Exercise description
Take the lines below between the one holding "perform RRRL (37, 57)" and the one holding "Frames packed into", inclusive, and copy them exactly. Add nothing.

----------------------------------------

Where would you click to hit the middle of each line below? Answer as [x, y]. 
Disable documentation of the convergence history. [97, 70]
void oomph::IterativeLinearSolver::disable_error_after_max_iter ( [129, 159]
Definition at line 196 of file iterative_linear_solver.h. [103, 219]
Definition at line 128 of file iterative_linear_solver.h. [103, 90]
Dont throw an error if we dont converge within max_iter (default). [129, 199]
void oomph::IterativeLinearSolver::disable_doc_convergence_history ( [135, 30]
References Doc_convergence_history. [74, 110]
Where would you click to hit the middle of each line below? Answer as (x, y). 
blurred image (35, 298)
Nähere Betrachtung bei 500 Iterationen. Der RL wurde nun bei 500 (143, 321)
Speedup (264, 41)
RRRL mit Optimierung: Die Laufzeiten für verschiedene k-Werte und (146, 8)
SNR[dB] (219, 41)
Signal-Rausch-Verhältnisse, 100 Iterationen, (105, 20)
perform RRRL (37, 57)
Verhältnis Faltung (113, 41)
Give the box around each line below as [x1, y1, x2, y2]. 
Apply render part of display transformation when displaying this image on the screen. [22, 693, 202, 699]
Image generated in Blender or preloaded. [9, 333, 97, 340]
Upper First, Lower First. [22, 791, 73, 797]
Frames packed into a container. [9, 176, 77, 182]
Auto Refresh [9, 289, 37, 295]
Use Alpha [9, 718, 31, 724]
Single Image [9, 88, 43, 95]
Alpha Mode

----------------------------------------

Response box
perform RRRL (37, 57)
Verhältnis Faltung (113, 41)
Give the box around each line below as [x1, y1, x2, y2]. 
Apply render part of display transformation when displaying this image on the screen. [22, 693, 202, 699]
Image generated in Blender or preloaded. [9, 333, 97, 340]
Upper First, Lower First. [22, 791, 73, 797]
Frames packed into a container. [9, 176, 77, 182]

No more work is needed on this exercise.